**EXERCISE INPUT:**
============================================================

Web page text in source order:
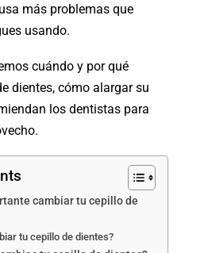
más problemas que
usando.
cuándo y por qué
dientes, cómo alargar su
los dentistas para
cambiar tu cepillo de
tu cepillo de dientes?
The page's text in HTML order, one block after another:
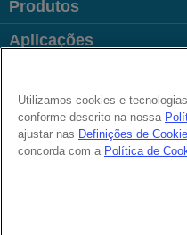
Produtos
Aplicações
Links úteis
Follow us on:
© 2026
Utilizamos cookies e
conforme descrito na nossa
ajustar nas Definições de
concorda com a Política de
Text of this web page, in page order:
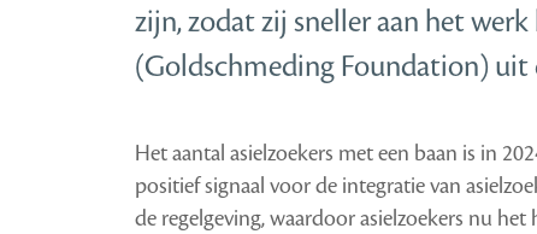
zijn, zodat zij sneller aan het
(Goldschmeding Foundation) uit
Het aantal asielzoekers met een baan is in
positief signaal voor de integratie van
de regelgeving, waardoor asielzoekers nu
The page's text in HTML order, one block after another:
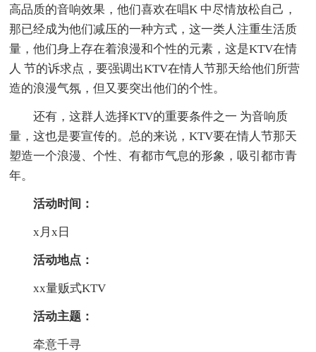
高品质的音响效果，他们喜欢在唱K 中尽情放松自己，
那已经成为他们减压的一种方式，这一类人注重生活质
量，他们身上存在着浪漫和个性的元素，这是KTV在情
人 节的诉求点，要强调出KTV在情人节那天给他们所营
造的浪漫气氛，但又要突出他们的个性。
还有，这群人选择KTV的重要条件之一 为音响质
量，这也是要宣传的。总的来说，KTV要在情人节那天
塑造一个浪漫、个性、有都市气息的形象，吸引都市青
年。
活动时间：
x月x日
活动地点：
xx量贩式KTV
活动主题：
牵意千寻
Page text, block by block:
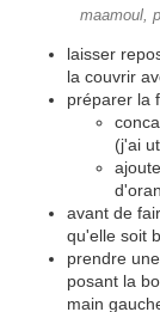
maamoul,
laisser
la couvrir
préparer la
(j'ai
avant de
qu'elle soit
prendre
posant la
main
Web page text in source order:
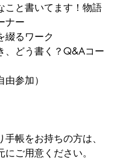
こと書いてます！物語
ナー
綴るワーク
、どう書く？Q&Aコー
参加）
手帳をお持ちの方は、
にご用意ください。
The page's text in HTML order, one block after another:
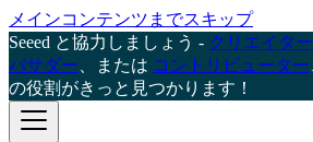
メインコンテンツまでスキップ
Seeed と協力しましょう - クリエイター
バサダー 、または コントリビューター
の役割がきっと見つかります！
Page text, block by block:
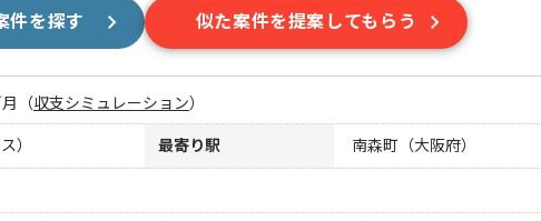
件を探す 似た案件を提案してもらう
（収支シミュレーション）
） 最寄り駅 南森町（大阪府）
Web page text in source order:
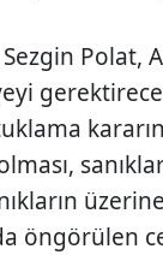
Polat,
üzerine
öngörülen
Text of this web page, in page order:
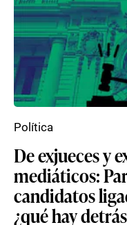
De exjueces y
mediáticos:
candidatos
¿qué hay
Política
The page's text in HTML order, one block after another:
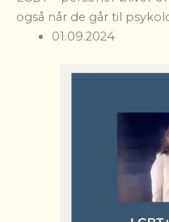
også når de går til
01.09.2024
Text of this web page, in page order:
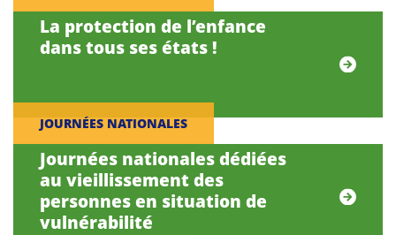
La protection de l’enfance
dans tous ses états !
JOURNÉES NATIONALES
Journées nationales dédiées
au vieillissement des
personnes en situation de
vulnérabilité
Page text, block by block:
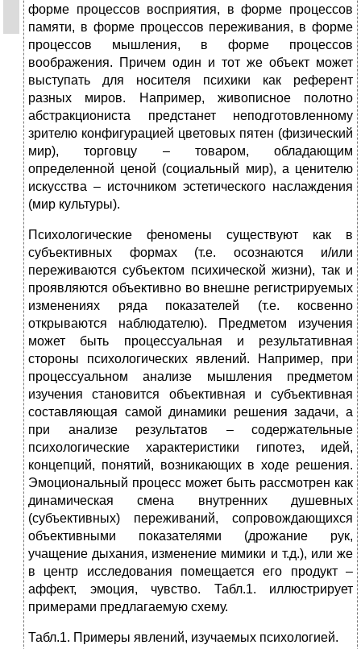
форме процессов восприятия, в форме процессов
памяти, в форме процессов переживания, в форме
процессов мышления, в форме процессов
воображения. Причем один и тот же объект может
выступать для носителя психики как референт
разных миров. Например, живописное полотно
абстракциониста предстанет неподготовленному
зрителю конфигурацией цветовых пятен (физический
мир), торговцу – товаром, обладающим
определенной ценой (социальный мир), а ценителю
искусства – источником эстетического наслаждения
(мир культуры).
Психологические феномены существуют как в
субъективных формах (т.е. осознаются и/или
переживаются субъектом психической жизни), так и
проявляются объективно во внешне регистрируемых
изменениях ряда показателей (т.е. косвенно
открываются наблюдателю). Предметом изучения
может быть процессуальная и результативная
стороны психологических явлений. Например, при
процессуальном анализе мышления предметом
изучения становится объективная и субъективная
составляющая самой динамики решения задачи, а
при анализе результатов – содержательные
психологические характеристики гипотез, идей,
концепций, понятий, возникающих в ходе решения.
Эмоциональный процесс может быть рассмотрен как
динамическая смена внутренних душевных
(субъективных) переживаний, сопровождающихся
объективными показателями (дрожание рук,
учащение дыхания, изменение мимики и т.д.), или же
в центр исследования помещается его продукт –
аффект, эмоция, чувство. Табл.1. иллюстрирует
примерами предлагаемую схему.
Табл.1. Примеры явлений, изучаемых психологией.
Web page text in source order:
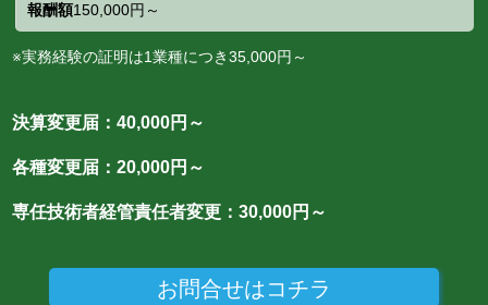
150,000円～
※実務経験の証明は1業種につき35,000円～
決算変更届：40,000円～
各種変更届：20,000円～
専任技術者経管責任者変更：30,000円～
お問合せはコチラ
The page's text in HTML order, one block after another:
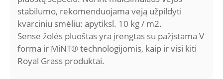
stabilumo, rekomenduojama veją užpildyti
kvarciniu smėliu: apytiksl. 10 kg / m2.
Sense žolės pluoštas yra įrengtas su pažįstama V
forma ir MiNT® technologijomis, kaip ir visi kiti
Royal Grass produktai.
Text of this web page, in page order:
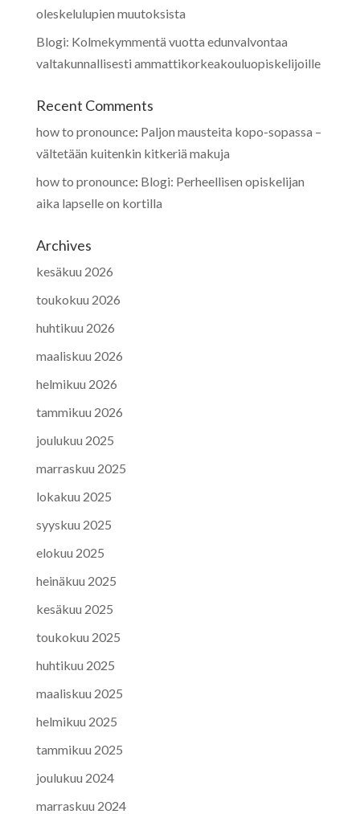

============================================================

**PROBLEM:** Every word of the material above should be copied exactly; no pictures.

**YOUR RESPONSE:**
Web page text in source order:
más problemas que
usando.
cuándo y por qué
dientes, cómo alargar su
los dentistas para
cambiar tu cepillo de
tu cepillo de dientes?
The page's text in HTML order, one block after another:
Produtos
Aplicações
Links úteis
Follow us on:
© 2026
Utilizamos cookies e
conforme descrito na nossa
ajustar nas Definições de
concorda com a Política de
Text of this web page, in page order:
zijn, zodat zij sneller aan het
(Goldschmeding Foundation) uit
Het aantal asielzoekers met een baan is in
positief signaal voor de integratie van
de regelgeving, waardoor asielzoekers nu
The page's text in HTML order, one block after another:
高品质的音响效果，他们喜欢在唱K 中尽情放松自己，
那已经成为他们减压的一种方式，这一类人注重生活质
量，他们身上存在着浪漫和个性的元素，这是KTV在情
人 节的诉求点，要强调出KTV在情人节那天给他们所营
造的浪漫气氛，但又要突出他们的个性。
还有，这群人选择KTV的重要条件之一 为音响质
量，这也是要宣传的。总的来说，KTV要在情人节那天
塑造一个浪漫、个性、有都市气息的形象，吸引都市青
年。
活动时间：
x月x日
活动地点：
xx量贩式KTV
活动主题：
牵意千寻
Page text, block by block:
maamoul,
laisser
la couvrir
préparer la
(j'ai
avant de
qu'elle soit
prendre
posant la
main
Web page text in source order:
こと書いてます！物語
ナー
綴るワーク
、どう書く？Q&Aコー
参加）
手帳をお持ちの方は、
にご用意ください。
The page's text in HTML order, one block after another:
メインコンテンツまでスキップ
Seeed と協力しましょう - クリエイター
バサダー 、または コントリビューター
の役割がきっと見つかります！
Page text, block by block:
件を探す 似た案件を提案してもらう
（収支シミュレーション）
） 最寄り駅 南森町（大阪府）
Web page text in source order:
Polat,
üzerine
öngörülen
Text of this web page, in page order:
De exjueces y
mediáticos:
candidatos
¿qué hay
Política
The page's text in HTML order, one block after another:
også når de går til
01.09.2024
Text of this web page, in page order:
La protection de l’enfance
dans tous ses états !
JOURNÉES NATIONALES
Journées nationales dédiées
au vieillissement des
personnes en situation de
vulnérabilité
Page text, block by block:
форме процессов восприятия, в форме процессов
памяти, в форме процессов переживания, в форме
процессов мышления, в форме процессов
воображения. Причем один и тот же объект может
выступать для носителя психики как референт
разных миров. Например, живописное полотно
абстракциониста предстанет неподготовленному
зрителю конфигурацией цветовых пятен (физический
мир), торговцу – товаром, обладающим
определенной ценой (социальный мир), а ценителю
искусства – источником эстетического наслаждения
(мир культуры).
Психологические феномены существуют как в
субъективных формах (т.е. осознаются и/или
переживаются субъектом психической жизни), так и
проявляются объективно во внешне регистрируемых
изменениях ряда показателей (т.е. косвенно
открываются наблюдателю). Предметом изучения
может быть процессуальная и результативная
стороны психологических явлений. Например, при
процессуальном анализе мышления предметом
изучения становится объективная и субъективная
составляющая самой динамики решения задачи, а
при анализе результатов – содержательные
психологические характеристики гипотез, идей,
концепций, понятий, возникающих в ходе решения.
Эмоциональный процесс может быть рассмотрен как
динамическая смена внутренних душевных
(субъективных) переживаний, сопровождающихся
объективными показателями (дрожание рук,
учащение дыхания, изменение мимики и т.д.), или же
в центр исследования помещается его продукт –
аффект, эмоция, чувство. Табл.1. иллюстрирует
примерами предлагаемую схему.
Табл.1. Примеры явлений, изучаемых психологией.
Web page text in source order:
150,000円～
※実務経験の証明は1業種につき35,000円～
決算変更届：40,000円～
各種変更届：20,000円～
専任技術者経管責任者変更：30,000円～
お問合せはコチラ
The page's text in HTML order, one block after another:
stabilumo, rekomenduojama veją užpildyti
kvarciniu smėliu: apytiksl. 10 kg / m2.
Sense žolės pluoštas yra įrengtas su pažįstama V
forma ir MiNT® technologijomis, kaip ir visi kiti
Royal Grass produktai.
Text of this web page, in page order:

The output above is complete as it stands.